══ Task input
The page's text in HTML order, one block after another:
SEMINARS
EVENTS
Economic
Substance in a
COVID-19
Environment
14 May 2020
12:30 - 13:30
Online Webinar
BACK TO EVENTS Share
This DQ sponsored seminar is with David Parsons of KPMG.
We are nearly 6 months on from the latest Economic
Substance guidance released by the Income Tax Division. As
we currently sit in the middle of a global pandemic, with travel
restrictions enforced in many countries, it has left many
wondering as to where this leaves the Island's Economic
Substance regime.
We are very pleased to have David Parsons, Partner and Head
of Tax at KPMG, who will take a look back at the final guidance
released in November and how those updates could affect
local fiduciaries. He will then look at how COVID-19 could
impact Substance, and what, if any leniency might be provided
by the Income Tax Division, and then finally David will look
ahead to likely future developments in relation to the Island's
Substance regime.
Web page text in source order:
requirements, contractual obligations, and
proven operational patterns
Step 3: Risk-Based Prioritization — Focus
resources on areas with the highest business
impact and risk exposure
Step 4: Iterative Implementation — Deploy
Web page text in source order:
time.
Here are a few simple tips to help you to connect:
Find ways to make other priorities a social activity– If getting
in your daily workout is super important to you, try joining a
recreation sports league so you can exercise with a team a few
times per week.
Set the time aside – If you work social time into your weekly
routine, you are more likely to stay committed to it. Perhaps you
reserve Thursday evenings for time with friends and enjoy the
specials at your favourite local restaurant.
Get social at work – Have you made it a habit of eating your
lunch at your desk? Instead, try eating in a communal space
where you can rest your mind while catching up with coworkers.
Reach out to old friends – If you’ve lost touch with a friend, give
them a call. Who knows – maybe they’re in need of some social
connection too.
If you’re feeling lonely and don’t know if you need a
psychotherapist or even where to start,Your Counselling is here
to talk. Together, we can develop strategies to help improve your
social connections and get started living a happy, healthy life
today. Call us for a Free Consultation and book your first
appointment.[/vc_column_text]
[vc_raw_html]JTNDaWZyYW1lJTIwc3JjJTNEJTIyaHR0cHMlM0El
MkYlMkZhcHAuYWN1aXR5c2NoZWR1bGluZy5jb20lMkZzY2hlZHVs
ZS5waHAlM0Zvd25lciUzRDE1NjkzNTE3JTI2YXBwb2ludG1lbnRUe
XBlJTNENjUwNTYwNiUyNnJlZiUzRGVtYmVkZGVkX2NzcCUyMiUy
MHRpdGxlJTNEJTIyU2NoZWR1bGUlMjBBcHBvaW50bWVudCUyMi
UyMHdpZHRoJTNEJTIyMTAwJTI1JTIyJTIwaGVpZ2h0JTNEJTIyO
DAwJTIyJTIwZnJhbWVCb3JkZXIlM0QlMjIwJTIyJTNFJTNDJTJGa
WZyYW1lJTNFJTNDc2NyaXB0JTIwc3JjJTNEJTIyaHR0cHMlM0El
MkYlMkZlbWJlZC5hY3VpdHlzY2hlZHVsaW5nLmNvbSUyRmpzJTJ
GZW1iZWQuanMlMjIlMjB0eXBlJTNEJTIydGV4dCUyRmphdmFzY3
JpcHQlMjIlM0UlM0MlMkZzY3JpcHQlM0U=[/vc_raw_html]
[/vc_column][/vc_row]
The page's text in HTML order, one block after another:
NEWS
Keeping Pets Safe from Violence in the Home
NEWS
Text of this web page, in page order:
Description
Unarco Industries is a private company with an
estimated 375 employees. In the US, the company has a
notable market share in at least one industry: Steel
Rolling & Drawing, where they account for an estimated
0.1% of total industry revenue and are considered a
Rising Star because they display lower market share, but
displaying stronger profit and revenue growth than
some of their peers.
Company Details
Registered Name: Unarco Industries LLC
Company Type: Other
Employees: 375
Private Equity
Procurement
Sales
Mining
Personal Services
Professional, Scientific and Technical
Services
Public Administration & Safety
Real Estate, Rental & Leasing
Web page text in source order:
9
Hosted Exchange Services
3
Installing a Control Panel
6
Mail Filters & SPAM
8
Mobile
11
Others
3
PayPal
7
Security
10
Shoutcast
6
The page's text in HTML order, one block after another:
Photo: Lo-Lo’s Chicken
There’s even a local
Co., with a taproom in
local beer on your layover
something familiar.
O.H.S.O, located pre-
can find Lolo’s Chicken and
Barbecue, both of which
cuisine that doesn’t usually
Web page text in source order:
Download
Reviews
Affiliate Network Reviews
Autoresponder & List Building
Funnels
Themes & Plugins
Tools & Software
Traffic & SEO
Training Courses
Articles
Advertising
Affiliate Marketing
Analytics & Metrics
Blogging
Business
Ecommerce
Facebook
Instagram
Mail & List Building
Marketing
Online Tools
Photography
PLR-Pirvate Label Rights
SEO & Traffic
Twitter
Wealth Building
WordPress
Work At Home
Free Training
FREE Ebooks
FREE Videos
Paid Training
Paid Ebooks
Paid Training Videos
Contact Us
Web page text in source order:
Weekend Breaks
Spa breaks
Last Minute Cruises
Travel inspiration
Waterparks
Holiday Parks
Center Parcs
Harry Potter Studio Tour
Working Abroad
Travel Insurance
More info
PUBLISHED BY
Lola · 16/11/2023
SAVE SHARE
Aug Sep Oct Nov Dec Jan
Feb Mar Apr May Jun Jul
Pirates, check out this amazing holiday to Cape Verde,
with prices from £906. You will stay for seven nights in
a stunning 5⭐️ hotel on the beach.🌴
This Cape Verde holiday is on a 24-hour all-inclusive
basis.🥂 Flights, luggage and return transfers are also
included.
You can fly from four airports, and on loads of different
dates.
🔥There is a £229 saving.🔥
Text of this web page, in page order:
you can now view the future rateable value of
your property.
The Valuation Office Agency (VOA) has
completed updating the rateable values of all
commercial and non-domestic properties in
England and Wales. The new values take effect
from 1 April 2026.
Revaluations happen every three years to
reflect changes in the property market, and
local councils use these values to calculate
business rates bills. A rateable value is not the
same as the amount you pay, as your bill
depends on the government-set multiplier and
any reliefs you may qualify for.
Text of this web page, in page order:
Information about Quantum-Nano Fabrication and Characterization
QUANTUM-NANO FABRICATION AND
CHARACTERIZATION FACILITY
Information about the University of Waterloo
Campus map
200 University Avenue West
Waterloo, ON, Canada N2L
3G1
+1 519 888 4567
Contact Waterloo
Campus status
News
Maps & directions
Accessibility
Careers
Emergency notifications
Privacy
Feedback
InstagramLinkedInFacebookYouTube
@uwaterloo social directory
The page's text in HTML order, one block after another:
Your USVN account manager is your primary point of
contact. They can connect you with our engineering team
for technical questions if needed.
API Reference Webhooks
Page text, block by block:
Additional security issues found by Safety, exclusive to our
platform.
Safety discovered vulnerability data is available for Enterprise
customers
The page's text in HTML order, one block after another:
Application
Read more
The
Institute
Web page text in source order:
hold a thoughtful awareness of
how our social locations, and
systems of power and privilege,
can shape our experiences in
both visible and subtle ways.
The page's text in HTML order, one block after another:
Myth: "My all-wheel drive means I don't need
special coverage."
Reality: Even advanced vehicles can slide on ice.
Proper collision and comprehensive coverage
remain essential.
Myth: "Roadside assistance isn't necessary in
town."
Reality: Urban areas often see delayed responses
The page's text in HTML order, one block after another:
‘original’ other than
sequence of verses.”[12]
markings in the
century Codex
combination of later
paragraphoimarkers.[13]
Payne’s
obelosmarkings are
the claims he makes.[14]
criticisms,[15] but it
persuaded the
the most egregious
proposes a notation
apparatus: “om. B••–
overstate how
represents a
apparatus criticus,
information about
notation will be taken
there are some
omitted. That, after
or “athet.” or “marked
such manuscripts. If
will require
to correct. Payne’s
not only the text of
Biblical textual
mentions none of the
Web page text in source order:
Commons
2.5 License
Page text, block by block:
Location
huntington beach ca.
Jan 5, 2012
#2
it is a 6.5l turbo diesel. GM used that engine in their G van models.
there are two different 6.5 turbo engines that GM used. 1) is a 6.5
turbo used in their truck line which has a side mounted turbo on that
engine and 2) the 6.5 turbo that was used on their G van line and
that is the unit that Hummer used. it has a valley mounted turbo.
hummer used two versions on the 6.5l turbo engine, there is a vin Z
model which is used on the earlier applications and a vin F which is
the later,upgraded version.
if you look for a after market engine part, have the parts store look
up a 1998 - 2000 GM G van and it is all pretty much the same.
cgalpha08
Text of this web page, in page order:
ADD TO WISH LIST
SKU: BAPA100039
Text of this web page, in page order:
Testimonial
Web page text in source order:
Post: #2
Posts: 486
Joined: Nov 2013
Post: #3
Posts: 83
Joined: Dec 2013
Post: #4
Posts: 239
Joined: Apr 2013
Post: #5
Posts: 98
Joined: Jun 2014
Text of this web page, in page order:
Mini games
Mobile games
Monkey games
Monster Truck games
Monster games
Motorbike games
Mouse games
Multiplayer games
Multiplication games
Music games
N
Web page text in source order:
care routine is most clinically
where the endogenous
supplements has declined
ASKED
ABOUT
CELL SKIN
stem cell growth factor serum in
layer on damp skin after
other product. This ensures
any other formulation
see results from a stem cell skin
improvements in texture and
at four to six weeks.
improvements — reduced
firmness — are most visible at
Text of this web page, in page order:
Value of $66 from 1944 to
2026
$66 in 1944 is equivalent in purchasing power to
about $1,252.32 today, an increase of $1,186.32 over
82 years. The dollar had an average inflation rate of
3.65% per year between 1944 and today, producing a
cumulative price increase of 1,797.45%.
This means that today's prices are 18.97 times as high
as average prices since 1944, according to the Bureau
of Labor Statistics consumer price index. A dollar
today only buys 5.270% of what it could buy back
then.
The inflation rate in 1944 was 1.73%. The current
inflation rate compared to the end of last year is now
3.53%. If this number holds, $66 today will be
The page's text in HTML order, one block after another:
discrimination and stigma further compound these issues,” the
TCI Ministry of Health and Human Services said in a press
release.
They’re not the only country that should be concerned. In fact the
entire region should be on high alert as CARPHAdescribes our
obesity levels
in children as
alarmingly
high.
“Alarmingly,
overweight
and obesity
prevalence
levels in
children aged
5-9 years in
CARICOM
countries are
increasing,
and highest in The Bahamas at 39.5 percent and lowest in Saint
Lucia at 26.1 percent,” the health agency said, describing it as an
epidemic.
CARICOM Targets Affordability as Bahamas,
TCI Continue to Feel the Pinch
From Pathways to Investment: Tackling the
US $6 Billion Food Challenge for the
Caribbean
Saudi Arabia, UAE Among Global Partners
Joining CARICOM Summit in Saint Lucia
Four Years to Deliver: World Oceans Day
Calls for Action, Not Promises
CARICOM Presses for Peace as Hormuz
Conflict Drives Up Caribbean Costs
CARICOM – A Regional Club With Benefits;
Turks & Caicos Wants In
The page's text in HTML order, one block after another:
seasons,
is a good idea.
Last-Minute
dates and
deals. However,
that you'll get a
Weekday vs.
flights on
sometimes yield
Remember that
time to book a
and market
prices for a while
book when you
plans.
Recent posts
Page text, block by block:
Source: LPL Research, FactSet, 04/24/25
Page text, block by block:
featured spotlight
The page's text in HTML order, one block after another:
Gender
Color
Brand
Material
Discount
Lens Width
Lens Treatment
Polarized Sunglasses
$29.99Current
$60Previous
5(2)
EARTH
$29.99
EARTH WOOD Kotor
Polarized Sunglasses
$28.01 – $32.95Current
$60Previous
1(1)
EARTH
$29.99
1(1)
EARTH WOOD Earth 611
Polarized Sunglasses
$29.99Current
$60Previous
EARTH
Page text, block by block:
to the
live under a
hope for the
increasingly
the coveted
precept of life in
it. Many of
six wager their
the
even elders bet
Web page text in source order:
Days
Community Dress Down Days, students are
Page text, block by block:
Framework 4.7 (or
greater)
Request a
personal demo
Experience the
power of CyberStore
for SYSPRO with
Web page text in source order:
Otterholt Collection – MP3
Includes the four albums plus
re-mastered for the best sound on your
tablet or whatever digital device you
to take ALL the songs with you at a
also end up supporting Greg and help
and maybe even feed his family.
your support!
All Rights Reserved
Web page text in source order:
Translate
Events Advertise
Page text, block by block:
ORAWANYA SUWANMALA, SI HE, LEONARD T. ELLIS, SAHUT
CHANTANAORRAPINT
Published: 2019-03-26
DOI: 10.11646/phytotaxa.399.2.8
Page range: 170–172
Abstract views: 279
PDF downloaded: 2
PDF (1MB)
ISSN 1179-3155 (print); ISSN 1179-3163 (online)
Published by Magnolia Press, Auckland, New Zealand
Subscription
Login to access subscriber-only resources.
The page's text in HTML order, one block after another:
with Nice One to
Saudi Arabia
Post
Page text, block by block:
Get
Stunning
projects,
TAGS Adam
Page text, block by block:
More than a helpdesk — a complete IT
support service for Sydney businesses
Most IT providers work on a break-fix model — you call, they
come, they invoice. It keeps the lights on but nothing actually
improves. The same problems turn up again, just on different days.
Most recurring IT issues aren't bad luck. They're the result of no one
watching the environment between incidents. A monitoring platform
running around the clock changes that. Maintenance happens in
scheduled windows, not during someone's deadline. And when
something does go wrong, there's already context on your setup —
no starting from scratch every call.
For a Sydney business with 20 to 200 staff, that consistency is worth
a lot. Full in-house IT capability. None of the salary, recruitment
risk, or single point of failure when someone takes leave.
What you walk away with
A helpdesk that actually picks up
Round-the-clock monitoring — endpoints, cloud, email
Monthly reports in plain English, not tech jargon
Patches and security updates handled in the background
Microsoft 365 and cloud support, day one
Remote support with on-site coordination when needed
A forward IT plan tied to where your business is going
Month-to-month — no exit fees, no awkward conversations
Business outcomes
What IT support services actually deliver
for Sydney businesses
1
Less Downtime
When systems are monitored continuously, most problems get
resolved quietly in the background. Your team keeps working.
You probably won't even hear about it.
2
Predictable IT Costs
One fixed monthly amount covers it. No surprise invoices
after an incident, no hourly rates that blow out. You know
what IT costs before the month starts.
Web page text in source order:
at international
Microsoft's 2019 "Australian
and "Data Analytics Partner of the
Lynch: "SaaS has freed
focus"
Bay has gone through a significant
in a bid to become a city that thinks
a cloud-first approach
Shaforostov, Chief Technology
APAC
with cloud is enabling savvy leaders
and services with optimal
════
* _Prompt_
All lines holding the word "where" must be found in the listing and copied.

* _Exercise answer_
wondering as to where this leaves the Island's Economic
where you can rest your mind while catching up with coworkers.
psychotherapist or even where to start,Your Counselling is here
Rolling & Drawing, where they account for an estimated
where the endogenous
A forward IT plan tied to where your business is going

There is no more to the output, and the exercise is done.